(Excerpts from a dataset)

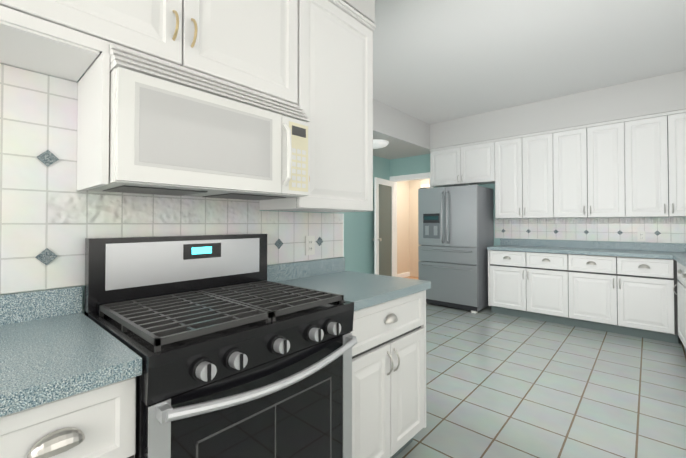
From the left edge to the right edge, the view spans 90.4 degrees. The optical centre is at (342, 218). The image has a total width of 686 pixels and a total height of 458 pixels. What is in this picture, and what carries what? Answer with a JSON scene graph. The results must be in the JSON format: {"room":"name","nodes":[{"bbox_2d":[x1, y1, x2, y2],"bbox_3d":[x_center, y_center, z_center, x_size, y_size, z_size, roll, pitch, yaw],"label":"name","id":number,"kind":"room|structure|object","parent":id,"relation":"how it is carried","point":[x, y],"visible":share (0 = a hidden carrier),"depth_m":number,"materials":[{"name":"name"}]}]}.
{"room":"kitchen","nodes":[
{"label":"kitchen","id":0,"kind":"room"},
{"bbox_2d":[0,0,387,313],"bbox_3d":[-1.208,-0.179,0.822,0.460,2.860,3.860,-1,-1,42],"label":"wall","id":1,"kind":"structure","parent":0,"point":[358,226],"depth_m":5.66,"materials":[{"name":"teal paint"}]},
{"bbox_2d":[0,0,303,112],"bbox_3d":[-0.689,-0.855,1.324,0.325,0.626,1.068,-1,-1,42],"label":"upper cabinet","id":2,"kind":"object","parent":1,"relation":"attached to","point":[249,52],"depth_m":1.19,"materials":[{"name":"white paint"}]},
{"bbox_2d":[0,64,343,293],"bbox_3d":[-0.910,-0.125,1.304,0.014,0.741,2.736,-1,-1,42],"label":"backsplash","id":3,"kind":"structure","parent":1,"relation":"attached to","point":[52,218],"depth_m":1.21,"materials":[{"name":"tile"}]},
{"bbox_2d":[305,236,314,254],"bbox_3d":[-0.199,0.163,2.075,0.008,0.116,0.072,-1,-1,42],"label":"electrical outlet plate","id":4,"kind":"object","parent":3,"relation":"attached to","point":[309,245],"depth_m":2.07,"materials":[{"name":"white plastic"}]},
{"bbox_2d":[0,257,343,324],"bbox_3d":[-0.908,0.295,1.296,0.018,0.095,2.736,-1,-1,42],"label":"backsplash","id":5,"kind":"structure","parent":1,"relation":"attached to","point":[26,306],"depth_m":1.19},
{"bbox_2d":[259,0,375,212],"bbox_3d":[-0.133,-0.602,1.939,0.325,1.116,0.584,-1,-1,42],"label":"upper cabinet","id":6,"kind":"object","parent":1,"relation":"attached to","point":[310,62],"depth_m":1.81,"materials":[{"name":"white paint"}]},
{"bbox_2d":[89,67,308,199],"bbox_3d":[-0.536,-0.270,1.390,0.437,0.342,0.758,-1,-1,42],"label":"microwave","id":7,"kind":"object","parent":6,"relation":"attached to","point":[168,138],"visible":0.98,"depth_m":1.18,"materials":[{"name":"white"}]},
{"bbox_2d":[388,106,431,276],"bbox_3d":[-0.189,-0.177,4.584,1.150,2.960,3.580,-1,-1,42],"label":"wall","id":8,"kind":"structure","parent":0,"point":[413,141],"depth_m":6.31,"materials":[{"name":"beige paint"}]},
{"bbox_2d":[372,177,394,276],"bbox_3d":[0.749,0.311,6.078,0.155,2.015,0.745,-1,-1,33],"label":"door leaf","id":9,"kind":"structure","parent":8,"relation":"in","point":[383,239],"depth_m":6.04,"materials":[{"name":"white wood"}]},
{"bbox_2d":[373,0,685,123],"bbox_3d":[1.008,-1.416,3.554,5.390,0.510,10.620,-1,-1,42],"label":"ceiling","id":10,"kind":"structure","parent":0,"point":[436,61],"depth_m":3.19,"materials":[{"name":"white paint"}]},
{"bbox_2d":[373,139,388,148],"bbox_3d":[0.489,-1.099,5.104,0.400,0.081,0.400,-1,-1,42],"label":"ceiling light fixture","id":11,"kind":"object","parent":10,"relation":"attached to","point":[378,143],"visible":0.73,"depth_m":4.97,"materials":[{"name":"white glass"}]},
{"bbox_2d":[395,303,685,457],"bbox_3d":[0.116,1.319,2.126,4.860,0.100,7.600,-1,-1,42],"label":"floor","id":12,"kind":"structure","parent":0,"point":[498,385],"depth_m":2.51,"materials":[{"name":"tile"}]},
{"bbox_2d":[0,377,135,457],"bbox_3d":[-0.834,0.815,0.922,0.615,0.875,0.307,-1,-1,42],"label":"base cabinet","id":13,"kind":"object","parent":12,"relation":"on","point":[101,423],"depth_m":0.75,"materials":[{"name":"white paint"}]},
{"bbox_2d":[0,313,141,416],"bbox_3d":[-1.156,0.352,0.552,0.641,0.040,1.298,-1,-1,42],"label":"countertop","id":14,"kind":"structure","parent":13,"relation":"on","point":[45,360],"depth_m":0.81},
{"bbox_2d":[84,234,356,457],"bbox_3d":[-0.425,0.665,1.278,0.700,1.185,0.756,-1,-1,42],"label":"stove","id":15,"kind":"object","parent":12,"relation":"on","point":[231,346],"visible":1,"depth_m":1.14,"materials":[{"name":"black metal"}]},
{"bbox_2d":[351,289,426,457],"bbox_3d":[0.009,0.828,1.861,0.616,0.875,0.685,-1,-1,42],"label":"base cabinet","id":16,"kind":"object","parent":12,"relation":"on","point":[389,353],"depth_m":1.64,"materials":[{"name":"white paint"}]},
{"bbox_2d":[271,269,430,312],"bbox_3d":[0.022,0.370,1.863,0.641,0.040,0.696,-1,-1,42],"label":"countertop","id":17,"kind":"structure","parent":16,"relation":"on","point":[366,290],"depth_m":1.78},
{"bbox_2d":[418,184,493,312],"bbox_3d":[1.704,0.419,5.187,0.900,1.785,0.762,-1,-1,42],"label":"fridge","id":18,"kind":"object","parent":12,"relation":"on","point":[455,232],"visible":0.96,"depth_m":4.90,"materials":[{"name":"grey metal"}]},
{"bbox_2d":[488,251,570,325],"bbox_3d":[2.539,0.866,4.602,0.934,0.875,0.558,-1,-1,42],"label":"base cabinet","id":19,"kind":"object","parent":12,"relation":"on","point":[536,285],"depth_m":4.36,"materials":[{"name":"white paint"}]},
{"bbox_2d":[571,255,674,342],"bbox_3d":[3.235,0.857,3.975,0.940,0.875,0.555,-1,-1,42],"label":"base cabinet","id":20,"kind":"object","parent":12,"relation":"on","point":[637,289],"depth_m":3.74,"materials":[{"name":"white paint"}]},
{"bbox_2d":[487,243,685,258],"bbox_3d":[3.156,0.400,4.036,2.622,0.040,0.586,-1,-1,42],"label":"countertop","id":21,"kind":"structure","parent":20,"relation":"on","point":[503,246],"depth_m":4.03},
{"bbox_2d":[671,255,685,278],"bbox_3d":[2.841,0.377,2.323,0.756,0.040,2.499,-1,-1,42],"label":"countertop","id":22,"kind":"structure","parent":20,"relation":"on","point":[680,260],"depth_m":3.21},
{"bbox_2d":[675,267,682,343],"bbox_3d":[3.483,0.844,3.026,0.707,0.875,0.582,-1,-1,42],"label":"base cabinet","id":23,"kind":"object","parent":12,"relation":"on","point":[678,274],"depth_m":3.39,"materials":[{"name":"white paint"}]},
{"bbox_2d":[683,279,685,348],"bbox_3d":[3.015,0.837,2.489,0.686,0.875,0.844,-1,-1,42],"label":"base cabinet","id":24,"kind":"object","parent":12,"relation":"on","point":[684,280],"depth_m":3.10,"materials":[{"name":"white paint"}]},
{"bbox_2d":[432,70,685,280],"bbox_3d":[2.299,-0.170,5.079,5.250,2.960,0.450,-1,-1,42],"label":"wall","id":25,"kind":"structure","parent":0,"point":[667,92],"depth_m":4.29,"materials":[{"name":"white paint"}]},
{"bbox_2d":[390,172,433,277],"bbox_3d":[1.268,0.263,6.208,0.910,2.125,0.148,-1,-1,42],"label":"door frame","id":26,"kind":"structure","parent":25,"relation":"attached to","point":[396,179],"depth_m":6.33,"materials":[{"name":"white wood"}]},
{"bbox_2d":[429,141,492,186],"bbox_3d":[1.909,-0.830,5.353,1.017,0.595,0.315,-1,-1,42],"label":"upper cabinet","id":27,"kind":"object","parent":25,"relation":"attached to","point":[471,163],"depth_m":5.21,"materials":[{"name":"white paint"}]},
{"bbox_2d":[493,130,556,218],"bbox_3d":[2.557,-0.570,4.768,0.724,1.130,0.315,-1,-1,42],"label":"upper cabinet","id":28,"kind":"object","parent":25,"relation":"attached to","point":[522,164],"depth_m":4.64,"materials":[{"name":"white paint"}]},
{"bbox_2d":[495,217,685,243],"bbox_3d":[3.304,0.139,4.294,2.670,0.296,0.014,-1,-1,42],"label":"backsplash","id":29,"kind":"structure","parent":25,"relation":"attached to","point":[664,229],"depth_m":4.33,"materials":[{"name":"tile"}]},
{"bbox_2d":[637,231,645,240],"bbox_3d":[3.554,0.211,4.054,0.072,0.116,0.007,-1,-1,42],"label":"electrical outlet plate","id":30,"kind":"object","parent":29,"relation":"attached to","point":[640,234],"depth_m":4.05,"materials":[{"name":"white plastic"}]},
{"bbox_2d":[553,119,628,217],"bbox_3d":[3.093,-0.577,4.287,0.716,1.130,0.315,-1,-1,42],"label":"upper cabinet","id":31,"kind":"object","parent":25,"relation":"attached to","point":[589,160],"depth_m":4.15,"materials":[{"name":"white paint"}]},
{"bbox_2d":[500,239,685,250],"bbox_3d":[3.345,0.336,4.247,2.622,0.095,0.020,-1,-1,42],"label":"backsplash","id":32,"kind":"structure","parent":25,"relation":"attached to","point":[510,242],"depth_m":4.33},
{"bbox_2d":[625,109,685,216],"bbox_3d":[3.628,-0.583,3.806,0.723,1.130,0.315,-1,-1,42],"label":"upper cabinet","id":33,"kind":"object","parent":25,"relation":"attached to","point":[630,167],"depth_m":3.75,"materials":[{"name":"white paint"}]}
]}

#### Work to be completed
Copy each line from the data that features the string "kitchen".

#### Final answer
{"room":"kitchen","nodes":[
{"label":"kitchen","id":0,"kind":"room"},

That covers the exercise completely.